Dynamic Visions, Inc., a corporation that was based in Bowie, Md., was a home health care company that did business in the District of Columbia and that also had a District of Columbia address. Under the Medicaid program, Dynamic Visions was initially approved to furnish elderly and disabled patients with assistance in the day-to-day activities of living, such as bathing, dressing, and taking needed medications. D.C. Medicaid, which is subsidized by the federal Medicaid program, paid for many of Dynamic Visions’ services for low-income patients.
In the fall of 2008, the District of Columbia’s Department of Health Care Finance discovered irregularities in Dynamic Visions’ records during a routine audit, and a team consisting of Special Agents from the FBI’s Washington Field Office and the U.S. Department of Health and Human Services Office of the Inspector General began an investigation. During the investigation, in December 2008, search warrants were executed on Dynamic Visions’ Washington, D.C. offices and the residence of Isaiah M. Bongam, the company’s owner.
The documents collected confirmed that patient files did not contain physician authorizations, called “plans of care,” as required under applicable regulations; contained plans of care that were not signed by physicians or other qualified health care workers; or contained forged signatures in order to cover up the lack of a physician’s authorization. At the conclusion of the investigation, in April 2011, the United States filed a False Claims action in the U.S. District Court for the District of Columbia alleging a massive and routine pattern of fraud carried out between January 2006 and June 2009 by the employees of Dynamic Visions.
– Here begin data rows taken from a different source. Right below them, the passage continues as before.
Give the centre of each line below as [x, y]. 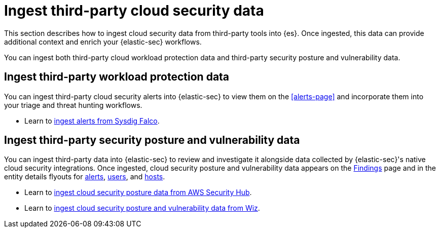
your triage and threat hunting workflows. [73, 105]
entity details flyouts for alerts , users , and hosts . [85, 177]
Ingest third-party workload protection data [117, 77]
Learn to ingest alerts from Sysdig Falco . [92, 121]
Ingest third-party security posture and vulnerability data [152, 140]
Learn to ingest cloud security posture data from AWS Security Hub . [138, 192]
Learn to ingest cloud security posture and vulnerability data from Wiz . [142, 208]
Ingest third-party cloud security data [134, 11]

Judge Kollar-Kotelly earlier held that Bongam engaged in uncooperative and obstructive behavior when he failed to provide many of Dynamic Visions’ financial records to the United States, withdrew large sums of money out of Dynamic Visions’ business accounts after the government searched Dynamic Visions’ offices, and moved the funds to his own personal accounts, or to the accounts of his two other businesses that had no substantive connection to Dynamic Visions. Accordingly, the Court held that Dynamic Visions was merely an “alter ego” for its owner, and found Bongam to be liable for the conduct of Dynamic Visions.
In its decision to treble the initial $489,744 damages awarded to the United States under the False Claims Act, and to further impose an additional $11,000 civil penalty for each and every one of the 47 invoices at issue submitted by Dynamic Visions, Judge Kollar-Kotelly found that Dynamic Visions’ uncooperative and obstructive conduct during the investigation and the proceeding before the Court justified the trebling of damages and the imposition of the maximum civil penalty possible under the statute.
In announcing the award, U.S. Attorney Liu, Assistant Director in Charge Vale, and Special Agent in Charge DiGiulio commended the work of those who worked on the case from the FBI’s Washington Field Office, and the U.S. Department of Health and Human Services Office of Inspector General. They expressed appreciation for the assistance provided by the District of Columbia Office of the Attorney General and the Medicaid Fraud Control Unit of the District of Columbia Office of the Inspector General.
Finally, they acknowledged the efforts of those who worked on the case and brought it to trial from the U.S. Attorney’s Office, including Assistant U.S. Attorney Darrell C. Valdez and Paralegal Specialist Idongesit “Benji” Umo.
The lawsuit is captioned United States v. Dynamic Visions, Inc., Civil Action 11-cv-695 (D.D.C.).